My pleasure Droogs, glad to have been of help (I get plenty of help from others on here).

Speaking of which, you wrote, QUOTE: Also at the top right of the page is a link to your own posts UNQUOTE: Blimey, all the time I've been a member here and I've never even noticed that!!!! What a dorfi.

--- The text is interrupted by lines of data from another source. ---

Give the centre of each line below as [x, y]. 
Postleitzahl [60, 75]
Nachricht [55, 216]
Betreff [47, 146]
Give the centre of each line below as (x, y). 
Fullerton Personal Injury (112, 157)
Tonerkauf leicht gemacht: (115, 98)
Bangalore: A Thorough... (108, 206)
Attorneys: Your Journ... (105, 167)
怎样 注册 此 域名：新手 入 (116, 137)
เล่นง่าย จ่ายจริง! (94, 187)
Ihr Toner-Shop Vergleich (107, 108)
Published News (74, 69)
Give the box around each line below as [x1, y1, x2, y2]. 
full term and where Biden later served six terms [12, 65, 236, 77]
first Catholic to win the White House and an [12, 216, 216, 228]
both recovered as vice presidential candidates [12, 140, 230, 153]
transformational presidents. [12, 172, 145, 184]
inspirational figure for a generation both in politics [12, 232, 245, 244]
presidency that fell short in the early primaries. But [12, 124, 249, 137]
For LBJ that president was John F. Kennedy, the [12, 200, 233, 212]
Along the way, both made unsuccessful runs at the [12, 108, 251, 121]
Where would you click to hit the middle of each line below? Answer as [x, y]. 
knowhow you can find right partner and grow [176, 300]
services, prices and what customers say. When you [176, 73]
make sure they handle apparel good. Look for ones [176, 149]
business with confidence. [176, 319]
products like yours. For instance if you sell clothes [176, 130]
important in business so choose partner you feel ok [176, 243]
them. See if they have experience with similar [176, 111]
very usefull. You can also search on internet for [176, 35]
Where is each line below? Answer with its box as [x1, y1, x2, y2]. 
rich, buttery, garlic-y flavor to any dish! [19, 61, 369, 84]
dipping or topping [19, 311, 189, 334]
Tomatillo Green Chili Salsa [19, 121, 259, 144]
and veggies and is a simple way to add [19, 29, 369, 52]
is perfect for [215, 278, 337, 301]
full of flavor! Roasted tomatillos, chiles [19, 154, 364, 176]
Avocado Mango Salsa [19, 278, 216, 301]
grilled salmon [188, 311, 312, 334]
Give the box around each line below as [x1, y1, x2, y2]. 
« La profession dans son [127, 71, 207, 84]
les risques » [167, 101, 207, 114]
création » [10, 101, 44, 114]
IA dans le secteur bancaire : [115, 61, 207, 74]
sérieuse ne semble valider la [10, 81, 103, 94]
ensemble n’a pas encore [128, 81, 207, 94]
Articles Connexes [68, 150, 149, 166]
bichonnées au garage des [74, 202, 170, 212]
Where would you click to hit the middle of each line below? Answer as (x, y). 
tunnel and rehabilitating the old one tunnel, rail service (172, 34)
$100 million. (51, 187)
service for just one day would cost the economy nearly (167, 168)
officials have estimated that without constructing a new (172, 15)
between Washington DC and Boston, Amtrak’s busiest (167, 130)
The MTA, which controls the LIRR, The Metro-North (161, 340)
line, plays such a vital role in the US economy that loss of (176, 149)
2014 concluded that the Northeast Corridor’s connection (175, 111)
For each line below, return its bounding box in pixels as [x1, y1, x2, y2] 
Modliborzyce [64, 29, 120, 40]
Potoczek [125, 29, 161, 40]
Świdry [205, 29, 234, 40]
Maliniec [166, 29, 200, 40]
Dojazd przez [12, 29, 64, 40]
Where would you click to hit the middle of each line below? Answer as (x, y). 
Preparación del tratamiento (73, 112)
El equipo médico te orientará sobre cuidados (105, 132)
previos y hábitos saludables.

Adliswil eh? My good lady's got relations living there.

AES

Edit for P.S. Thanks for the link to the new SCIES Catalogue, I hadn't seen that. Re the colour, I guess that changes every so often (though perhaps not). Mine is all black, apart from the table, which is grey. And BTW, did you notice that funny "band-scroll saw" thingy? That's quite a machine, though very expensive. I've seen one "in the flesh" though it wasn't working unfortunately. The only thing you can't do with that is inside cuts - the blade is a continuous loop, like a band saw. Wonder if Axi will do that too, eventually?

AES


----------



## powertools (12 Jun 2017)

Droogs":1xwy18wg said:


> @linkhouse, here's the link to the pdf file just scroll down past the band saw blurb:
> http://scies.ch/en/bijouterie_htm_files ... -%20V6.pdf
> 
> @aes, merci vilmal, that really helps. allways fancied the excalibur machines in preference to the Hegner. but now I know it's the same as Axi's then will just go for that. though do like the colour of the pegas machine more. Wish I'd known about them when I lived in Adliswil. Also at the top right of the page is a link to your own posts




I am pleased that i am not the only one. I like the brand name and the coulor scheme.


----------



## Aggrajag (13 Jun 2017)

I love my Excalibur, it's rock solid, can't fault it for quality.


----------



## AES (13 Jun 2017)

Good Aggragig. I'm very pleased with mine too.

AES


----------